## Try it
Your task is to repeat all of the data exactly while excluding the pictures.

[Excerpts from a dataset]
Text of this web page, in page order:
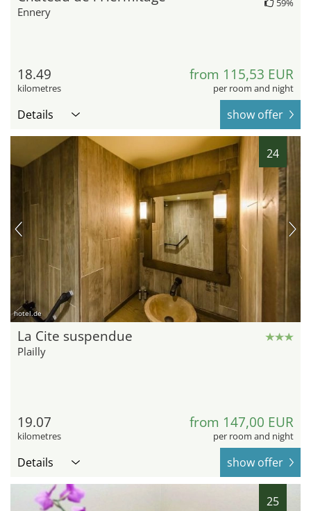
Ennery
59%
18.49
kilometres
from 115,53 EUR
per room and night
Details show offer
24
hotel.de
La Cite suspendue
Plailly
19.07
kilometres
from 147,00 EUR
per room and night
Details show offer
25
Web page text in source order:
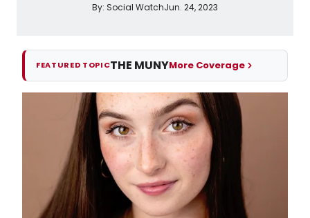
By: Social WatchJun. 24, 2023
FEATURED TOPICTHE MUNYMore Coverage
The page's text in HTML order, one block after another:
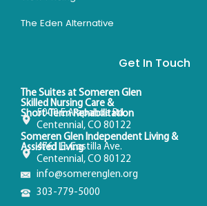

## Your solution
Text of this web page, in page order:
Ennery
59%
18.49
kilometres
from 115,53 EUR
per room and night
Details show offer
24
hotel.de
La Cite suspendue
Plailly
19.07
kilometres
from 147,00 EUR
per room and night
Details show offer
25
Web page text in source order:
By: Social WatchJun. 24, 2023
FEATURED TOPICTHE MUNYMore Coverage
The page's text in HTML order, one block after another:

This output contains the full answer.